Finally, I like to return to the "Key Statistics" page from Yahoo to get a feeling for the amount of shares outstanding and the short interest. From this, I can see that there are 405.84 million shares outstanding but only 212.46 million of them "float" or are traded freely. Many shares must be tightly held and not available for trading.
The short interest is 4.56 million shares out short as of 2/10/06, representing 1.20% of the float or 2.3 trading days of volume. Generally, I have been using 3 days as my cut-off of significance. More than three days, imho, means that there are a lot of shares that have been sold short, and this might have a bullish effect on the stock if those short-sellers panic and start buying shares to cover their shorts.
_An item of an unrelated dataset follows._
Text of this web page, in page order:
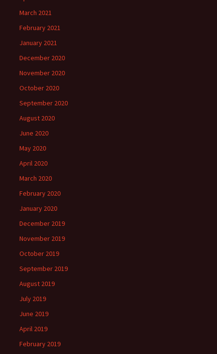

This is what we call a "short squeeze."
This page also shows that the company pays a small dividend of $.11/share yielding 0.20%. The last stock split was a 2:1 split May 17, 2004.
Finally, I take a look at a chart. I have grown comfortable with "point & figure" charts, although you may not be familiar with them. These give me a feeling for the buying and selling pressure with the columns of x's representing the stock climbing in price and the o's are price drops. Generally, I do not get much into technical analysis as I am not very sophisticated in that department. I simply want to see that the stock is generally climbing higher in price and not collapsing.
This is the
"Point & Figure" chart on Stryker from Stockcharts.com:
As I mentioned earlier, the stock price is unchanged from my pick over a year ago. We can see that the stock which climbed strongly between 2001 and 2004, has been 'consolidating' between the $44 and the $57 range the past 2 years or so. The stock is not moving higher, and not moving lower, and does not show as much price momentum currently as many of the other stocks discussed on this website. With the great results reported in the latest quarter, I wouldn't be surprised to see the stock break through resistance and move higher from the current level. But that is just my guess :).
So what do I think? Well in summary, the earnings were solid, the Morningstar.com report was beautiful, the PEG is under 1.5 and the Price/Sales is moderately priced as well. The chart is at best neutral.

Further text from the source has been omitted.